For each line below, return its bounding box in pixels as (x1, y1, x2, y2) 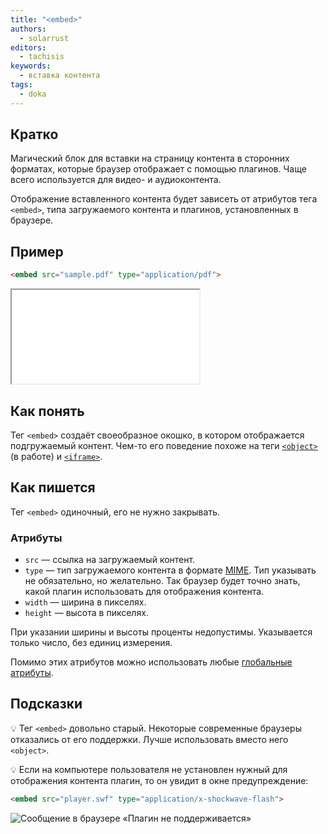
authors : (10, 24, 47, 34)
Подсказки (10, 696, 83, 713)
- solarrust (19, 33, 70, 43)
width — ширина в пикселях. (24, 596, 147, 608)
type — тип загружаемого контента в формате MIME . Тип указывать (24, 564, 317, 576)
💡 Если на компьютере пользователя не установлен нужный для (10, 763, 288, 775)
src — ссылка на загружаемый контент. (24, 554, 196, 566)
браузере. (10, 214, 54, 226)
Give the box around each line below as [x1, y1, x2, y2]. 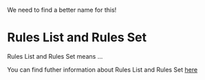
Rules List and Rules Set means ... [7, 52, 103, 60]
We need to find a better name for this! [7, 6, 117, 14]
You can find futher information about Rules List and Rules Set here [7, 65, 198, 74]
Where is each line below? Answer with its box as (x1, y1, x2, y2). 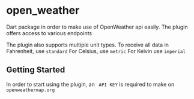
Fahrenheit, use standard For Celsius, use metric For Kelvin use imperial (6, 47, 186, 54)
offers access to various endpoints (6, 29, 92, 36)
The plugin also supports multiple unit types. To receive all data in (6, 41, 169, 48)
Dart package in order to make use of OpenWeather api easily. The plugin (6, 23, 188, 30)
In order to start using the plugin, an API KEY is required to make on (6, 81, 175, 88)
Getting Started (6, 65, 65, 75)
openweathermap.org (6, 87, 55, 93)
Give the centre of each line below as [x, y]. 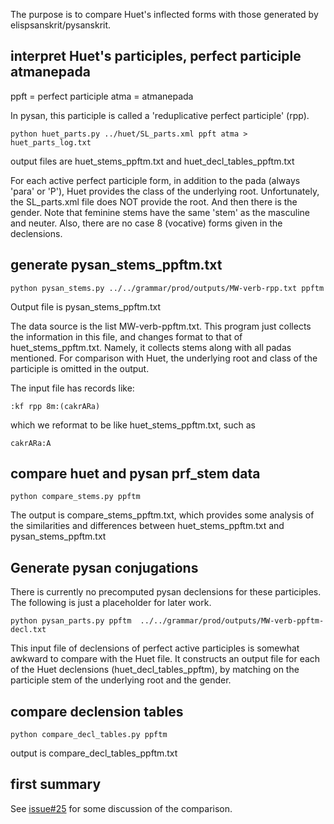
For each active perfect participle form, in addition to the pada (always [155, 180]
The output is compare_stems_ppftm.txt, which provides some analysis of [162, 515]
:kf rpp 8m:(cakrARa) [55, 406]
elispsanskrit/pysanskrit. [61, 25]
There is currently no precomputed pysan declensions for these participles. [166, 592]
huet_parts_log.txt [51, 142]
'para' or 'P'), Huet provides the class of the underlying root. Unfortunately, [165, 191]
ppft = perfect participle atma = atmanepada [102, 96]

Problem to solve | Search the material for the string "find" and show every line that has it.

Answer space |
We need to find a better name for this! [7, 6, 117, 14]
You can find futher information about Rules List and Rules Set here [7, 65, 198, 74]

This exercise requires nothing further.